O racismo não pode mais ser tolerado

Por Pedro Sobreiro

Os gramados dos estádios pelo mundo costumam ser palco de momentos memoráveis do futebol. O elástico de Rivellino, a bicicleta do Cristiano Ronaldo, os
dribles de Ronaldinho, as arrancadas geniais de Maradona, os milagres de Pelé e muitos outros lances que já trouxeram alegria a milhões de torcedores.

Há 95 anos, destacava-se o pioneirismo do Vasco e seus Camisas Negras, campeões com negros e operários no elenco. Era o primeiro passo na luta contra o racismo no futebol. Infelizmente, as infelizes páginas do preconceito e da intolerância ainda não foram viradas. Na última semana, o noticiário esportivos foi
tomado por casos de preconceito racial ao redor do globo.

O choro dos brasileiros Taison e Dentinho, do Shaktar Donestk, após verem boa parte da torcida do Dínamo Kiev fazendo som de macaco na direção deles comoveu o mundo. Nitidamente ofendido, Taison respondeu apontando o dedo médio e chutando uma bola na direção dos criminosos. O brasileiro foi expulso pelo ato. O caso foi chocante, mas não é novidade na Europa.

Neste mesmo ano, o atacante belga Romelu Lukaku, da Inter de Milão, sofreu com ofensas racistas em campo e fora dele, quando imitaram um macaco e quando um comentarista italiano disse que a única forma de pará-lo seria jogando bananas. O caso de Lukaku é ainda mais doloroso porque uma torcida organizada do seu próprio time fez uma carta pedindo ao jogador para entender que imitar macacos em direção a jogadores negros é parte da cultura italiana.

IMPUNIDADE
Essa série de absurdos não rendeu qualquer tipo de punição severa aos clubes por parte da Federação Italiana e muito menos da Uefa. Não adianta estender faixa contra o racismo e tratar o crime com a mesma intensidade de um erro de arbitragem.

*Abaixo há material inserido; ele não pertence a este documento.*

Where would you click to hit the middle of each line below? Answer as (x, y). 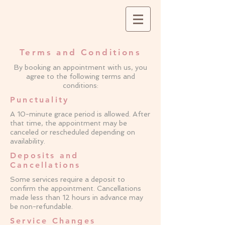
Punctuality (40, 100)
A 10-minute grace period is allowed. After (80, 114)
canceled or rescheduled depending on (73, 132)
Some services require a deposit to (68, 179)
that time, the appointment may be (69, 123)
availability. (28, 141)
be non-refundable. (41, 206)
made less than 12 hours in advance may (77, 197)
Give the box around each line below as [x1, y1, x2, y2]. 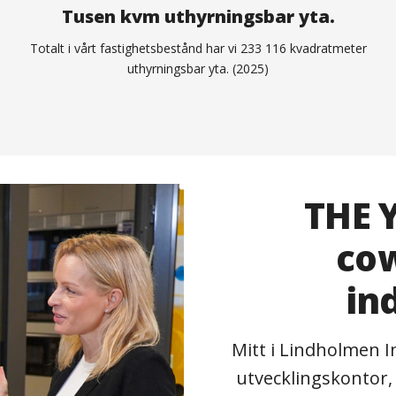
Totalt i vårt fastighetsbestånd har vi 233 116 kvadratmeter [29, 40, 367, 57]
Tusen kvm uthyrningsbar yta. [61, 4, 335, 29]
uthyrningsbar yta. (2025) [127, 60, 269, 78]
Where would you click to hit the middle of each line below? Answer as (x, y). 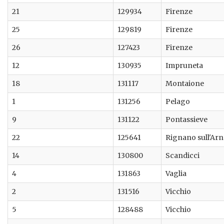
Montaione (185, 84)
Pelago (178, 102)
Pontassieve (186, 120)
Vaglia (176, 174)
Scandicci (182, 156)
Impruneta (184, 66)
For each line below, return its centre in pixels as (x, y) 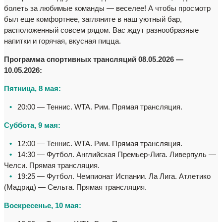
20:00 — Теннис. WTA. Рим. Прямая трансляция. (100, 107)
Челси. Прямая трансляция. (54, 165)
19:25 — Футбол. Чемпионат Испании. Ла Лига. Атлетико (114, 176)
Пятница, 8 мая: (32, 88)
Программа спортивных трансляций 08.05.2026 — (94, 59)
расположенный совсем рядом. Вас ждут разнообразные (101, 30)
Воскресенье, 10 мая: (43, 205)
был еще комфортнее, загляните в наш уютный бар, (93, 19)

No Brasil, a situação foi ainda mais dramática. No Mineirão, em pleno mês da consciência negra, dois torcedores do Atlético Mineiro cometeram injúrias raciais contra um dos seguranças que tentava conter a confusão entre as torcidas do Galo e do Cruzeiro. Carioca que reside em Minas desde 2012, o segurança
Fábio Coutinho teve que ouvir os autores do crime gritarem palavras de ódio e falarem: “olha a sua cor, olha a sua cor”. Em uma tentativa de reduzi-lo como pessoa, como se ele fosse menos por ser negro.

O momento foi gravado em vídeo e percorreu as redes sociais, causando grande comoção por parte de torcedores rivais e dos próprios atleticanos conscientes. A Polícia Civil de Minas Gerais já identificou os envolvidos no crime, os irmãos Adrierre Siqueira da Silva (37) e Natan Siqueira da Silva (28), e divulgou uma nota informando que eles vão responder por injúria racial, que pode render até 3 anos de prisão e o pagamento de uma multa.

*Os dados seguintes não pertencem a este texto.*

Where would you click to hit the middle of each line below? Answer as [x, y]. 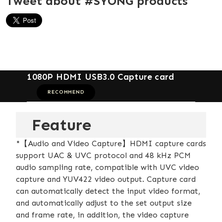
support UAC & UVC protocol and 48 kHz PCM [103, 155]
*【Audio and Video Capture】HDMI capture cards [111, 143]
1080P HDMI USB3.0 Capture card [101, 77]
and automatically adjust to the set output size [104, 203]
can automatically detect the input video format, [108, 191]
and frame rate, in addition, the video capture [102, 215]
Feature [61, 125]
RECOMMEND [66, 92]
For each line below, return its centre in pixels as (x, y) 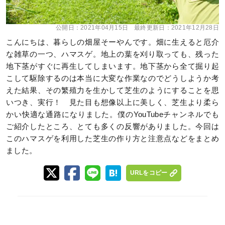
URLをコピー (149, 173)
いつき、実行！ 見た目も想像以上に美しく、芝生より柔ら (113, 102)
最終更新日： (153, 28)
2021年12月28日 (195, 28)
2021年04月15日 (104, 28)
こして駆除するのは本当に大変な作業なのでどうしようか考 (113, 78)
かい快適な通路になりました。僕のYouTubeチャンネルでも (113, 115)
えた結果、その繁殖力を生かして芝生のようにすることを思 (113, 90)

Em seu depoimento no Departamento de Operações Especiais (Deoesp), na Pampulha, Natan, que está sendo acusado de ter chamado Fábio de “macaco” negou ter sido racista com o seguinte discurso: “De forma alguma [fui racista], tanto é que eu tenho irmão negro, tenho pessoas que cortam meu cabelo que são negros, amigos que são negros. Isso não foi da minha índole, pelo contrário. A forma que está circulando nas redes sociais, na imprensa, que eu dirigi a palavra a ele de ‘macaco’, de forma alguma eu falei aquilo. A palavra direcionada foi ‘palhaço’ e não ‘macaco’”, alegou.

Já Adrierre, que aparece mais nítido no vídeo, comentou que: “Estava com os ânimos exaltados na hora do jogo e quero pedir perdão a ele, por todos os insultos que eu fiz, pelo cuspe que eu proferi. Aquilo não é da minha índole”.

Os irmãos se disseram arrependidos. Entretanto, é assustador alguém pensar em resolver um caso de injúria racial com um pedido de desculpas. Racismo é crime.

Em um levantamento feito pelo Globoesporte.com foi constatado que aproximadamente 48% dos jogadores e treinadores negros das Séries A, B, C e D do
Campeonato Brasileiro já sofreram com racismo em suas carreiras. É irracional quase metade dos profissionais do futebol, em um país de descendência africana, ser discriminada por ser negra. Recentemente, o treinador do Bahia, Roger Machado, colocou o dedo na ferida denunciando o racismo velado existente no Brasil.

Casos como o de Taison, Dentinho, Lukaku e Fábio não podem mais ser tolerados. As organizações responsáveis precisam tomar medidas enérgicas contra o preconceito. Não adianta entrar em campo com faixa contra o racismo se o comportamento de seus apoiadores é racista. Basta.